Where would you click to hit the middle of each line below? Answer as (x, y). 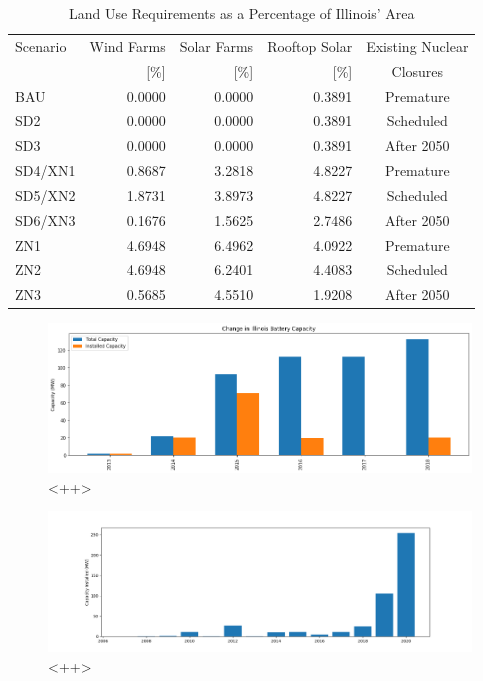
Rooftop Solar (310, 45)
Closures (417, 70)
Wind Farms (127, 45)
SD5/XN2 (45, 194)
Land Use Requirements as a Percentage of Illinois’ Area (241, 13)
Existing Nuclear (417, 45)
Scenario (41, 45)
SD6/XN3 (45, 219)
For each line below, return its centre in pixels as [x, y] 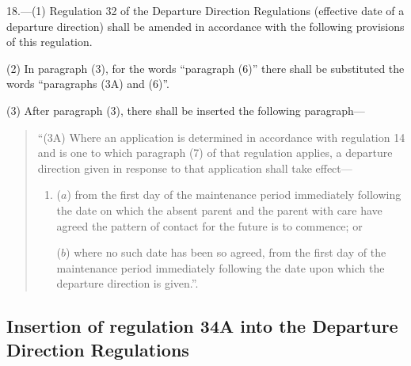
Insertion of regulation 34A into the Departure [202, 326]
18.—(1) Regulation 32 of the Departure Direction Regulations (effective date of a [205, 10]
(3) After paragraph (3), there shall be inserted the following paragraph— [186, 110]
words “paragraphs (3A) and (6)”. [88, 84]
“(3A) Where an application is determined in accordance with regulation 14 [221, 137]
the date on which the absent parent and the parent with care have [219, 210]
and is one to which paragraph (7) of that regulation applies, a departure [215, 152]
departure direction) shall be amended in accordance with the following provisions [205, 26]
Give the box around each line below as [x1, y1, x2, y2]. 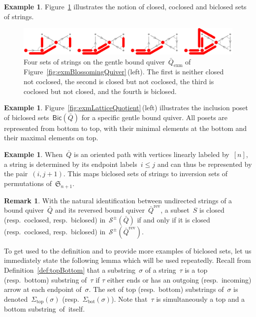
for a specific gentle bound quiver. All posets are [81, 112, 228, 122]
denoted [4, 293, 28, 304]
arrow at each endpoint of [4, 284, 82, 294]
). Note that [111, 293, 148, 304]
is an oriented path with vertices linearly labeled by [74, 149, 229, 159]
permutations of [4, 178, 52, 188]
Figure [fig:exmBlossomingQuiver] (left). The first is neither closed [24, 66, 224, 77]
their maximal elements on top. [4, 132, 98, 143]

==

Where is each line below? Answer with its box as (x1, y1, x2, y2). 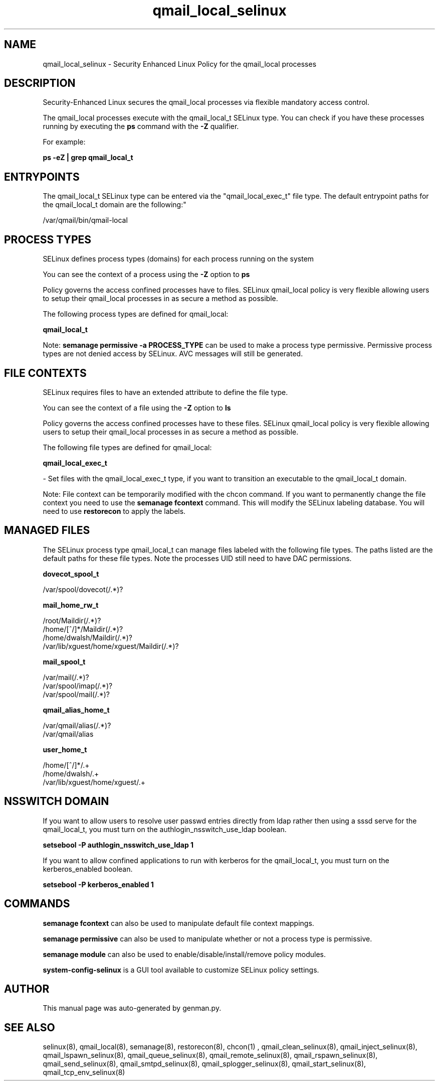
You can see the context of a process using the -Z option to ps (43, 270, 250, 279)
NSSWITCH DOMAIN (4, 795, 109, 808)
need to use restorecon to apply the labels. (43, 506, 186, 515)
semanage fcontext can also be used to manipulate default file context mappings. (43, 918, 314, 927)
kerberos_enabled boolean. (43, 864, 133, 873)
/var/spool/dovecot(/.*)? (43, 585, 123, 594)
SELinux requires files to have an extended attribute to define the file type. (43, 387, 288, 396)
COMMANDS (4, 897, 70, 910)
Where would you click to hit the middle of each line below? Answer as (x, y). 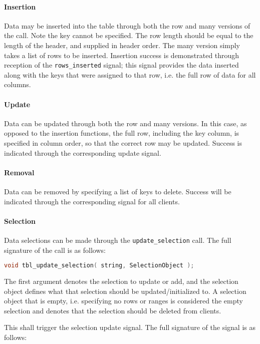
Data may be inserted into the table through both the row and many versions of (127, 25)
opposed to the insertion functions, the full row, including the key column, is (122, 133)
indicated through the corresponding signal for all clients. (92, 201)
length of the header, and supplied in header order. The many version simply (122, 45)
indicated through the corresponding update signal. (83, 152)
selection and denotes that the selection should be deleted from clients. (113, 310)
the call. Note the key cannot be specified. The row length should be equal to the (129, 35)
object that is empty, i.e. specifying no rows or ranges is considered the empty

Description of the task: Bring together every line in the entries that holds the string "corresponding".

Answer area:
indicated through the corresponding signal for all clients. (92, 201)
indicated through the corresponding update signal. (83, 152)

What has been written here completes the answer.